ACTIVITY =>
Exactly the lines below from the line with "maintaining the quality" through the line with "Imprint Privacy Policy" must make up the answer, both ends included and pictures left out.

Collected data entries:

________________________

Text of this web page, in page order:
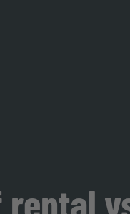
rental
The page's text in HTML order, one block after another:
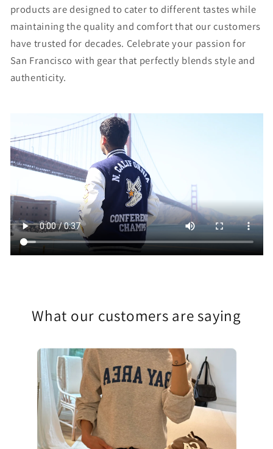
products are designed to cater to different tastes while
maintaining the quality and comfort that our customers
have trusted for decades. Celebrate your passion for
San Francisco with gear that perfectly blends style and
authenticity.
What our customers are saying
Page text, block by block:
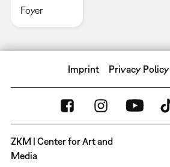
Foyer
Imprint Privacy Policy
ZKM | Center for Art and
Media
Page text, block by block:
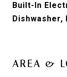
Built-In
Dishwasher,
AREA &
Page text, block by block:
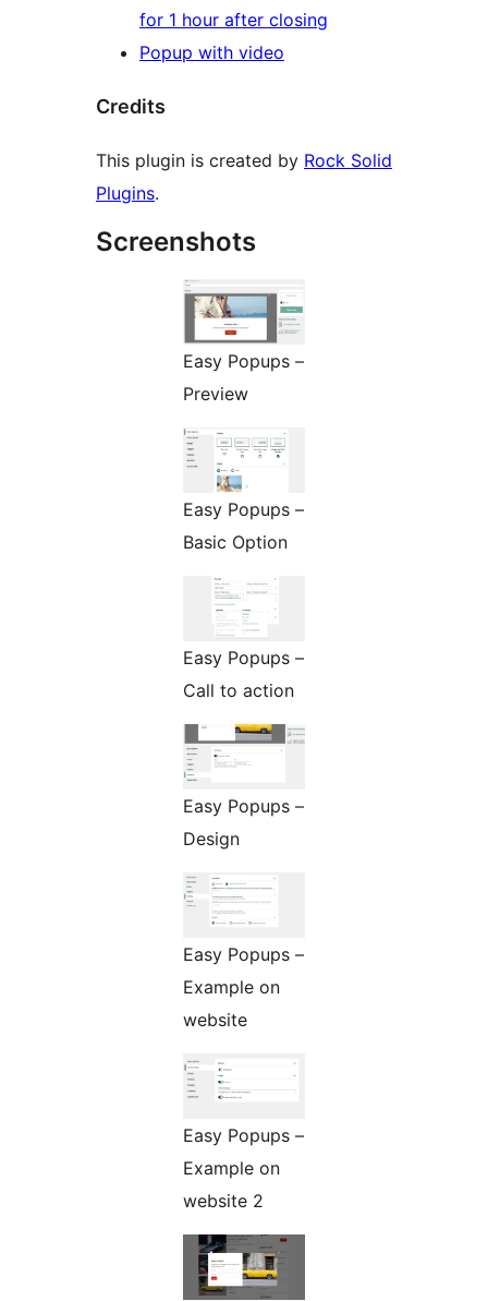
for 1 hour after closing
Popup with video
Credits
This plugin is created by Rock Solid
Plugins.
Screenshots
Easy Popups –
Preview
Easy Popups –
Basic Option
Easy Popups –
Call to action
Easy Popups –
Design
Easy Popups –
Example on
website
Easy Popups –
Example on
website 2
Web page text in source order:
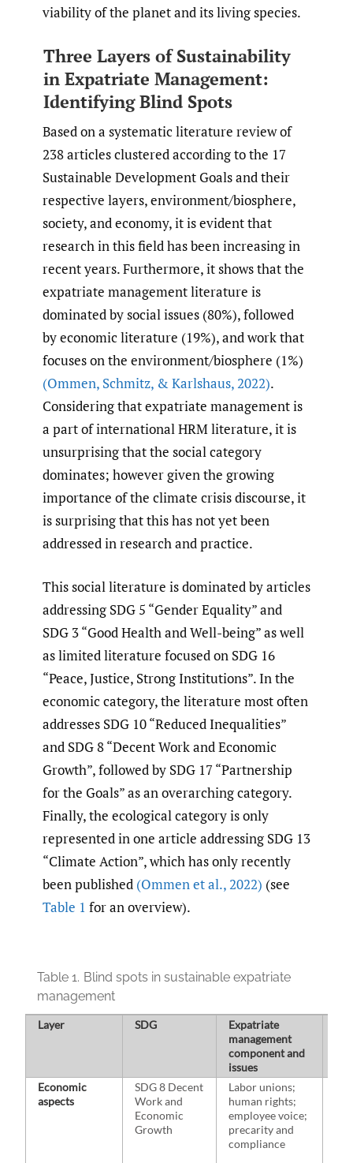
viability of the planet and its living species.
Three Layers of Sustainability
in Expatriate Management:
Identifying Blind Spots
Based on a systematic literature review of
238 articles clustered according to the 17
Sustainable Development Goals and their
respective layers, environment/biosphere,
society, and economy, it is evident that
research in this field has been increasing in
recent years. Furthermore, it shows that the
expatriate management literature is
dominated by social issues (80%), followed
by economic literature (19%), and work that
focuses on the environment/biosphere (1%)
(Ommen, Schmitz, & Karlshaus,2022).
Considering that expatriate management is
a part of international HRM literature, it is
unsurprising that the social category
dominates; however given the growing
importance of the climate crisis discourse, it
is surprising that this has not yet been
addressed in research and practice.
This social literature is dominated by articles
addressing SDG 5 “Gender Equality” and
SDG 3 “Good Health and Well-being” as well
as limited literature focused on SDG 16
“Peace, Justice, Strong Institutions”. In the
economic category, the literature most often
addresses SDG 10 “Reduced Inequalities”
and SDG 8 “Decent Work and Economic
Growth”, followed by SDG 17 “Partnership
for the Goals” as an overarching category.
Finally, the ecological category is only
represented in one article addressing SDG 13
“Climate Action”, which has only recently
been published (Ommen et al.,2022) (see
Table 1 for an overview).
Table 1. Blind spots in sustainable expatriate
management
Layer SDG
Expatriate
management
component and
issues
Economic
aspects
SDG 8 Decent
Work and
Economic
Growth
Labor unions;
human rights;
employee voice;
precarity and
compliance

________________________

OUTPUT FOR THIS EXERCISE =>
maintaining the quality and comfort that our customers
have trusted for decades. Celebrate your passion for
San Francisco with gear that perfectly blends style and
authenticity.
What our customers are saying
Page text, block by block:
Foyer
Imprint Privacy Policy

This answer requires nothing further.